Réponse à Xavier Bertrand :

Oui bien entendu qu'i y a quelqu'un qui a mis le nom sur le listing.

Et si (JE DIS BIEN "ET SI")  ce quelqu'un c'était "Le Président de la République" en personne? (ce n'est qu'une thèse mais toutes les thèses doivent être examinées et de plus en plus de
personnes le pensent.)
Moi j'en connais bien un qui a fait un salle coup à Robert André Vivien : UN COUP DE LA MEME ESPECE).
Et comment voulez vous que le tribunal fasse son travail si c'est le Président de la République en personne qui est son employeur et le garant de sa promotion.

Mobile du "crime" : Détruire un potentiel adversaire aux futures primaires de l' UMP et pour cela instrumentaliser la justice en lui faisant peur d'ou le faux lapsus impossible pour un avocat.
Ce faux lapsus est un fait un ordre donné aux magistrats leur faisant comprendre que le coupable d'office désigné l'était par le donneur d'ordre  de New York .

Mais Villepin n'est pas Colona.
Le Président a franchi une ligne jaune : celle de l'impeachment.
Je vous répète : cherchez toujours quel pourrait être le mobile du crime.

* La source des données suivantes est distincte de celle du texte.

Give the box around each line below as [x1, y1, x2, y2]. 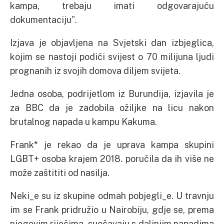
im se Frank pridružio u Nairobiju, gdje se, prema [10, 204, 214, 215]
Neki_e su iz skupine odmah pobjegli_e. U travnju [10, 190, 214, 201]
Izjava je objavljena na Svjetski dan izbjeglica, [10, 37, 214, 48]
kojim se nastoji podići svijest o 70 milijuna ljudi [10, 51, 214, 62]
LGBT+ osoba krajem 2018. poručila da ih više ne [10, 153, 214, 164]
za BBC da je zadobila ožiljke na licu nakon [10, 102, 214, 113]
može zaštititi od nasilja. [10, 167, 109, 178]
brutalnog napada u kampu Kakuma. [10, 116, 157, 127]
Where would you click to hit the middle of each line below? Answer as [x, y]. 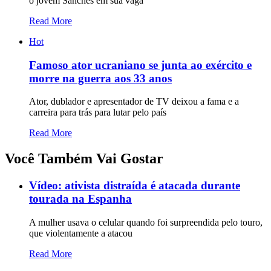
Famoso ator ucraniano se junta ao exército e [140, 65]
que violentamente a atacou [81, 233]
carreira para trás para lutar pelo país [98, 113]
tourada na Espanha [80, 199]
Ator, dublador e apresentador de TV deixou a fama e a [134, 102]
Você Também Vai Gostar [84, 159]
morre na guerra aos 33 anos [100, 78]
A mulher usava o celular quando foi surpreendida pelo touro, [146, 222]
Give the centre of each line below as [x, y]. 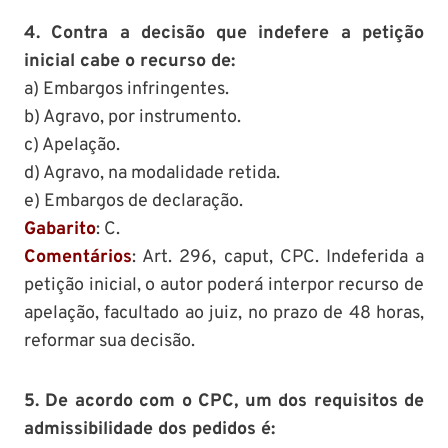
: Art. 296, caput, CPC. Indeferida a [278, 257]
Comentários [78, 257]
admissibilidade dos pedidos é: [149, 429]
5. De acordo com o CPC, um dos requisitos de [224, 401]
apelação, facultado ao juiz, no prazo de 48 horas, [224, 313]
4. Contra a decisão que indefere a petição [224, 33]
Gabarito [60, 229]
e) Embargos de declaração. [133, 201]

Les magistrats doivent examiner en toute sérénité si ce n'est pas le Président lui même qui a commandité l'affaire.

Parce qu'avant cette affaire personne ne connaissait Naguy Bocsa.

 


Jean Pierre Chevrier 24/09/2009 15:24



Autres "pièces":
-factures de éjeuners avec Lahoud de proches du Président au moment où son nom est apparu sur la liste (étonnant).

-"De même Sarkozy s'est rendu à Sondrio (ville censée détenir son compte sur la liste).
Qu'allait-il y faire d'autre que cette conférence grand guignol !
http://www.gazzettadisondrio.it/fds/a-378.html


Commentaire n° 2 posté par Marcel Clairhttp://www.gazzettadisondrio.it/fds/a-378.html "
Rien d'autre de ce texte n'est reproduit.